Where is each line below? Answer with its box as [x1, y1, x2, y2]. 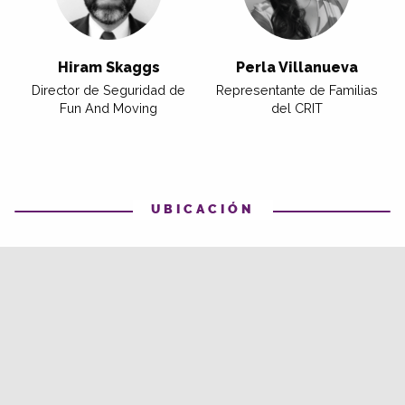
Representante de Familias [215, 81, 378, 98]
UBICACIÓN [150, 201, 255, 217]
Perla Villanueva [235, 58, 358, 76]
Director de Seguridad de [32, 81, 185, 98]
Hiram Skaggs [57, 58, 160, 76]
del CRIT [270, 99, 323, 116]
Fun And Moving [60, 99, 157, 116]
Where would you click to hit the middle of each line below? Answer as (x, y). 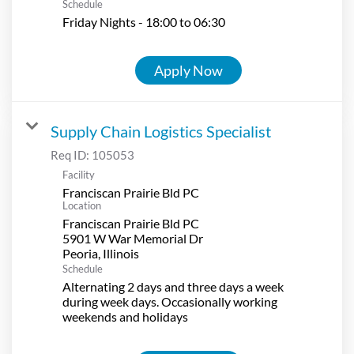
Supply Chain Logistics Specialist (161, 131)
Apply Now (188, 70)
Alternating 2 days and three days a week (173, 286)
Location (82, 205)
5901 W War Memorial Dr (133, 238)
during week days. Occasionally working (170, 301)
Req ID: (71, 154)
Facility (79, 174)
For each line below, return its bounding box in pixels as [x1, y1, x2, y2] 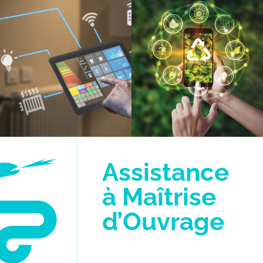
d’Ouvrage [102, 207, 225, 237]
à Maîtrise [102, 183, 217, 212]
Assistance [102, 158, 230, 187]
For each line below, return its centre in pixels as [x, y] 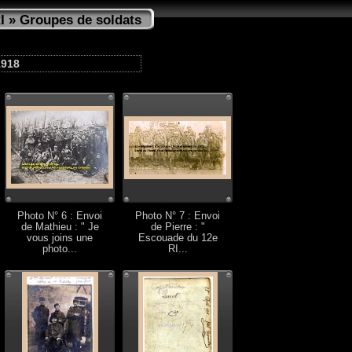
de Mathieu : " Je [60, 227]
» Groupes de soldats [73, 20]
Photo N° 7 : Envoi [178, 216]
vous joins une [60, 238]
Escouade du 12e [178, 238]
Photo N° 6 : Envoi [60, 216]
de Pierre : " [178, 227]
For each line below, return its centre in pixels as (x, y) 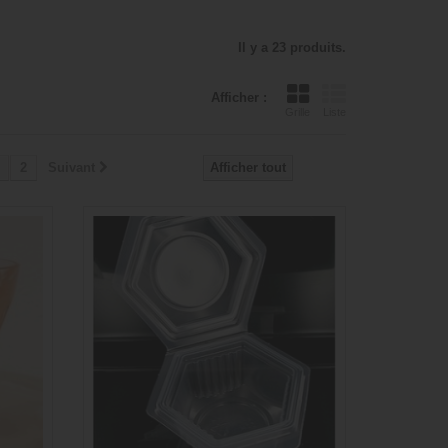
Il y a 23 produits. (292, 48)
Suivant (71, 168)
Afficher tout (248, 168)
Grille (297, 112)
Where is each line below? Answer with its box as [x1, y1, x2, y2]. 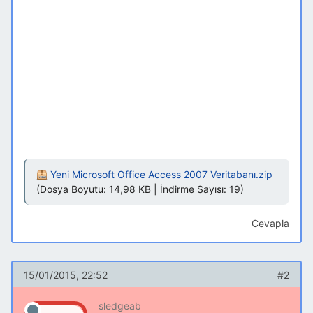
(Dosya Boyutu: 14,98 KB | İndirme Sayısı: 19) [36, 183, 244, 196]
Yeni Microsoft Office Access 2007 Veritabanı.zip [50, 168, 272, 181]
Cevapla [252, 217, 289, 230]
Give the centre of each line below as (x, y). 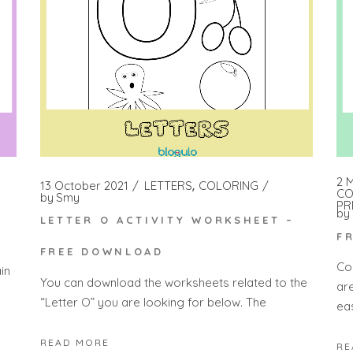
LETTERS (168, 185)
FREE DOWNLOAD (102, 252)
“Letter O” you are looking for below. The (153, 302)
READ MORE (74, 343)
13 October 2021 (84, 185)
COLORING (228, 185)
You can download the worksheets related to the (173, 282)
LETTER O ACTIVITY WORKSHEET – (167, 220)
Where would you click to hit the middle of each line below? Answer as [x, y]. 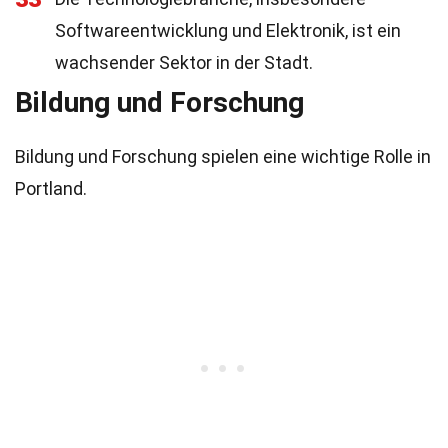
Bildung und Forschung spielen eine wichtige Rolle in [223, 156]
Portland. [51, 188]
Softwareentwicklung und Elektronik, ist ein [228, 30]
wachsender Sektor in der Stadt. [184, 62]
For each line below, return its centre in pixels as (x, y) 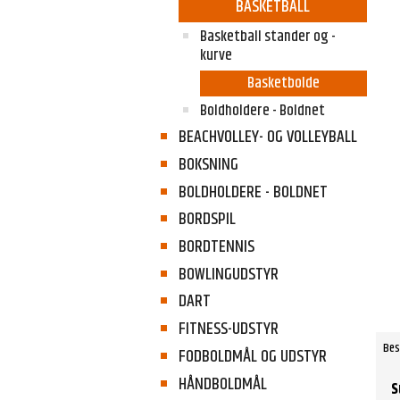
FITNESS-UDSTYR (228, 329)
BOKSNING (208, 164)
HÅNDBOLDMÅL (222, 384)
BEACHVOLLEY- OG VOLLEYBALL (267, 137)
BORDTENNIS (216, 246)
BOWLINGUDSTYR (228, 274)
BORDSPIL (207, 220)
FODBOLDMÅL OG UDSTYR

**INSTRUCTIONS FOR THE TASK**
Print all of the entries word for word. Skip any images they contain.

**TASK ANSWER**
Where is each line below? Answer with its box as [x1, y1, x2, y2]. 
Representante de Familias [215, 81, 378, 98]
UBICACIÓN [150, 201, 255, 217]
Perla Villanueva [235, 58, 358, 76]
Director de Seguridad de [32, 81, 185, 98]
Hiram Skaggs [57, 58, 160, 76]
del CRIT [270, 99, 323, 116]
Fun And Moving [60, 99, 157, 116]
Where would you click to hit the middle of each line below? Answer as (x, y). 
Supply Chain Logistics Specialist (161, 131)
Apply Now (188, 70)
Alternating 2 days and three days a week (173, 286)
Location (82, 205)
5901 W War Memorial Dr (133, 238)
during week days. Occasionally working (170, 301)
Req ID: (71, 154)
Facility (79, 174)
For each line below, return its bounding box in pixels as [x1, y1, x2, y2] 
d’Ouvrage [102, 207, 225, 237]
à Maîtrise [102, 183, 217, 212]
Assistance [102, 158, 230, 187]
For each line below, return its centre in pixels as [x, y] 
de Mathieu : " Je [60, 227]
» Groupes de soldats [73, 20]
Photo N° 7 : Envoi [178, 216]
vous joins une [60, 238]
Escouade du 12e [178, 238]
Photo N° 6 : Envoi [60, 216]
de Pierre : " [178, 227]
For each line below, return its centre in pixels as (x, y) 
Il y a 23 produits. (292, 48)
Suivant (71, 168)
Afficher tout (248, 168)
Grille (297, 112)
Where is each line below? Answer with its box as [x1, y1, x2, y2]. 
(Dosya Boyutu: 14,98 KB | İndirme Sayısı: 19) [36, 183, 244, 196]
Yeni Microsoft Office Access 2007 Veritabanı.zip [50, 168, 272, 181]
Cevapla [252, 217, 289, 230]
Give the centre of each line below as (x, y). 
LETTERS (168, 185)
FREE DOWNLOAD (102, 252)
“Letter O” you are looking for below. The (153, 302)
READ MORE (74, 343)
13 October 2021 (84, 185)
COLORING (228, 185)
You can download the worksheets related to the (173, 282)
LETTER O ACTIVITY WORKSHEET – (167, 220)
Where would you click to hit the middle of each line below? Answer as [x, y]. 
Bildung und Forschung spielen eine wichtige Rolle in [223, 156]
Portland. [51, 188]
Softwareentwicklung und Elektronik, ist ein [228, 30]
wachsender Sektor in der Stadt. [184, 62]
For each line below, return its centre in pixels as (x, y) 
FITNESS-UDSTYR (228, 329)
BOKSNING (208, 164)
HÅNDBOLDMÅL (222, 384)
BEACHVOLLEY- OG VOLLEYBALL (267, 137)
BORDTENNIS (216, 246)
BOWLINGUDSTYR (228, 274)
BORDSPIL (207, 220)
FODBOLDMÅL OG UDSTYR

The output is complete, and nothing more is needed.